**Work to be completed**
Answer with a bare number: the count of lines in the records below that have the word "every".

**Data provided**
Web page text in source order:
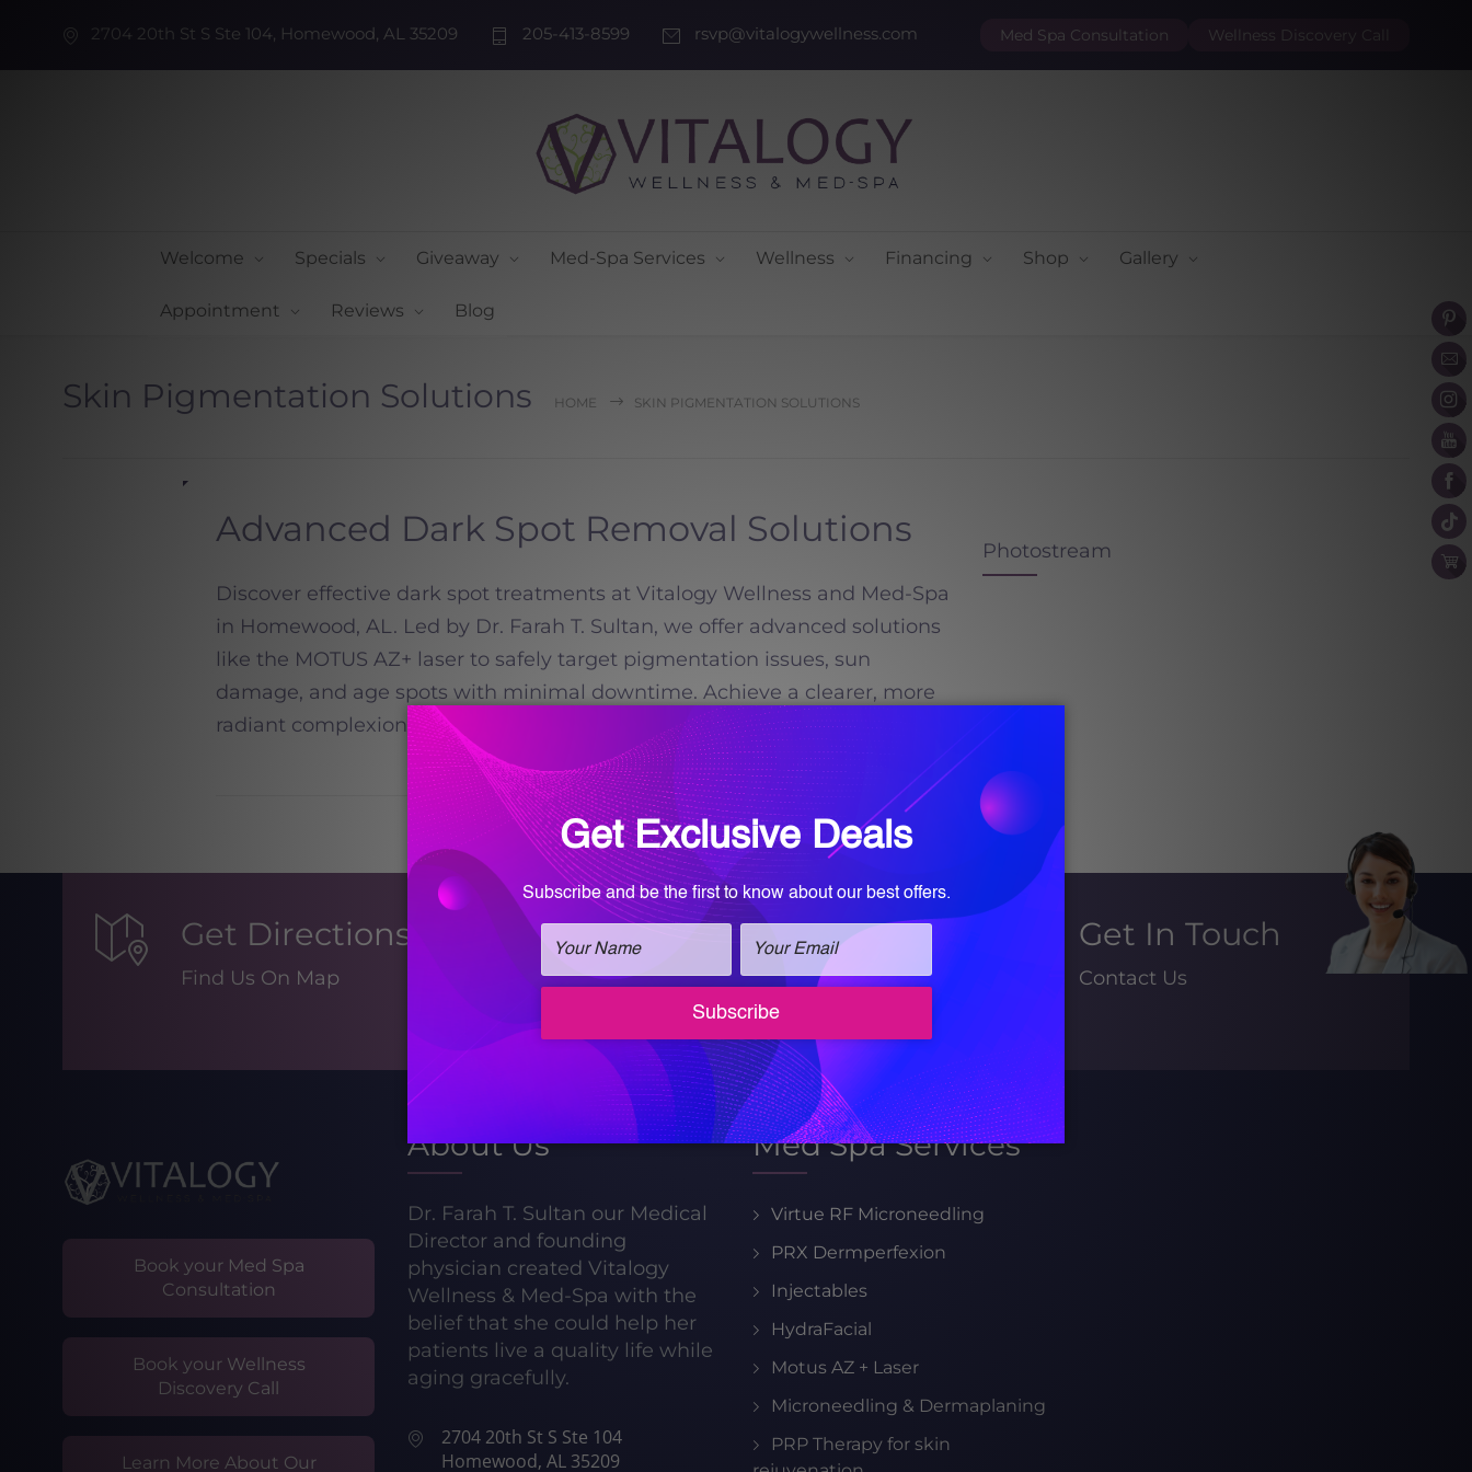
2704 20th St S Ste 104, Homewood, AL 35209 205-413-8599 rsvp@vitalogywellness.com Med Spa Consultation Wellness Discovery Call
Welcome Specials Giveaway Med-Spa Services Wellness Financing Shop Gallery
Appointment Reviews Blog
Skin Pigmentation Solutions HOME SKIN PIGMENTATION SOLUTIONS
Advanced Dark Spot Removal Solutions
Discover effective dark spot treatments at Vitalogy Wellness and Med-Spa
in Homewood, AL. Led by Dr. Farah T. Sultan, we offer advanced solutions
like the MOTUS AZ+ laser to safely target pigmentation issues, sun
damage, and age spots with minimal downtime. Achieve a clearer, more
radiant complexion today!
Photostream
Get Directions
Find Us On Map
Call for an
appointment!
205-413-8599
Get In Touch
Contact Us
Book your Med Spa
Consultation
Book your Wellness
Discovery Call
Learn More About Our
About Us
Dr. Farah T. Sultan our Medical
Director and founding
physician created Vitalogy
Wellness & Med-Spa with the
belief that she could help her
patients live a quality life while
aging gracefully.
2704 20th St S Ste 104
Homewood, AL 35209
Med Spa Services
Virtue RF Microneedling
PRX Dermperfexion
Injectables
HydraFacial
Motus AZ + Laser
Microneedling & Dermaplaning
PRP Therapy for skin
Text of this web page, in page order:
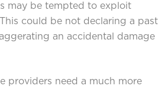
may be tempted to exploit
could be not declaring a past
an accidental damage
providers need a much more
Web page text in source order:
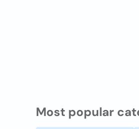
Most popular
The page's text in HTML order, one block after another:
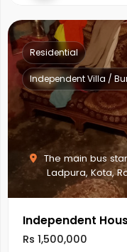
The main bus
Ladpura, Kota,
Residential
Independent Villa /
Independent
Rs 1,500,000
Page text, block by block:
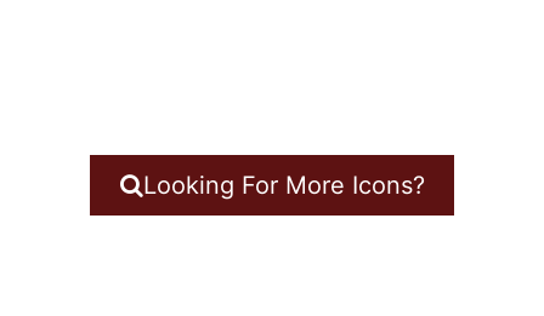
Looking For More Icons?
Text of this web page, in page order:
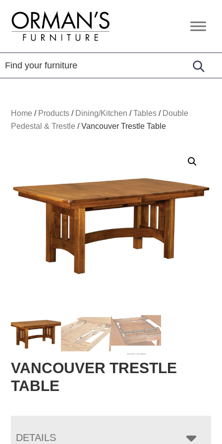
primary
navigation
content
footer
Orman's
Furniture
Furniture
-
Leather
-
Home / Products / Dining/Kitchen /Tables / Double
Pedestal & Trestle /Vancouver Trestle Table
VANCOUVER TRESTLE
TABLE
DETAILS
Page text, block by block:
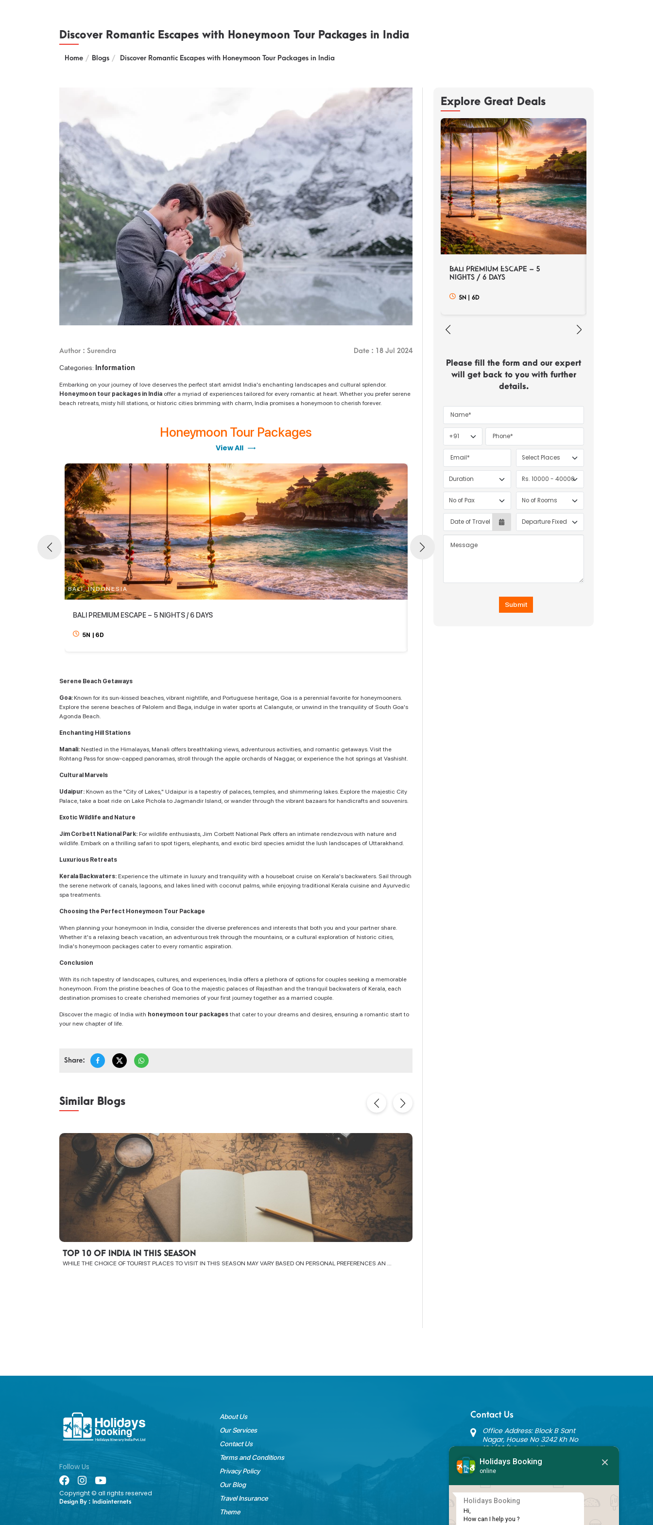
Holidays Booking
online
Holidays Booking
Hi,
How can I help you ?
Discover Romantic Escapes with Honeymoon Tour Packages in India
Home Blogs Discover Romantic Escapes with Honeymoon Tour Packages in India
Author : Surendra Date : 18 Jul 2024
Categories: Information
Embarking on your journey of love deserves the perfect start amidst India's enchanting landscapes and cultural splendor.
Honeymoon tour packages in India offer a myriad of experiences tailored for every romantic at heart. Whether you prefer serene
beach retreats, misty hill stations, or historic cities brimming with charm, India promises a honeymoon to cherish forever.
Honeymoon Tour Packages
View All
BALI, INDONESIA
BALI PREMIUM ESCAPE – 5 NIGHTS / 6 DAYS
5N | 6D
BALI DISCOVERY ESCAPE – 5 NIGHTS / 6 DAYS
Serene Beach Getaways
Goa:Known for its sun-kissed beaches, vibrant nightlife, and Portuguese heritage, Goa is a perennial favorite for honeymooners.
Explore the serene beaches of Palolem and Baga, indulge in water sports at Calangute, or unwind in the tranquility of South Goa's
Agonda Beach.
Enchanting Hill Stations
Manali: Nestled in the Himalayas, Manali offers breathtaking views, adventurous activities, and romantic getaways. Visit the
Rohtang Pass for snow-capped panoramas, stroll through the apple orchards of Naggar, or experience the hot springs at Vashisht.
Cultural Marvels
Udaipur: Known as the "City of Lakes," Udaipur is a tapestry of palaces, temples, and shimmering lakes. Explore the majestic City
Palace, take a boat ride on Lake Pichola to Jagmandir Island, or wander through the vibrant bazaars for handicrafts and souvenirs.
Exotic Wildlife and Nature
Jim Corbett National Park: For wildlife enthusiasts, Jim Corbett National Park offers an intimate rendezvous with nature and
wildlife. Embark on a thrilling safari to spot tigers, elephants, and exotic bird species amidst the lush landscapes of Uttarakhand.
Luxurious Retreats
Kerala Backwaters: Experience the ultimate in luxury and tranquility with a houseboat cruise on Kerala's backwaters. Sail through
the serene network of canals, lagoons, and lakes lined with coconut palms, while enjoying traditional Kerala cuisine and Ayurvedic
spa treatments.
Choosing the Perfect Honeymoon Tour Package
When planning your honeymoon in India, consider the diverse preferences and interests that both you and your partner share.
Whether it's a relaxing beach vacation, an adventurous trek through the mountains, or a cultural exploration of historic cities,
India's honeymoon packages cater to every romantic aspiration.
Conclusion
With its rich tapestry of landscapes, cultures, and experiences, India offers a plethora of options for couples seeking a memorable
honeymoon. From the pristine beaches of Goa to the majestic palaces of Rajasthan and the tranquil backwaters of Kerala, each
destination promises to create cherished memories of your first journey together as a married couple.
Discover the magic of India with honeymoon tour packages that cater to your dreams and desires, ensuring a romantic start to
your new chapter of life.
Share:
Similar Blogs
TOP 10 OF INDIA IN THIS SEASON
WHILE THE CHOICE OF TOURIST PLACES TO VISIT IN THIS SEASON MAY VARY BASED ON PERSONAL PREFERENCES AN ...
Explore Great Deals
BALI, INDONESIA
BALI PREMIUM ESCAPE – 5
NIGHTS / 6 DAYS
5N 6D
Please fill the form and our expert
will get back to you with further
details.
Submit
Follow Us
Copyright © all rights reserved
Design By : Indiainternets
About Us
Our Services
Contact Us
Terms and Conditions
Privacy Policy
Our Blog
Travel Insurance
Theme
Contact Us
Office Address: Block B Sant
Nagar, House No 3242 Kh No
124/20/1 Ground Floor,
Nathupura Road, Burari, Delhi -
110084
info@holidaysbookingindia.com
Newsletter Subscription

**Response box**
2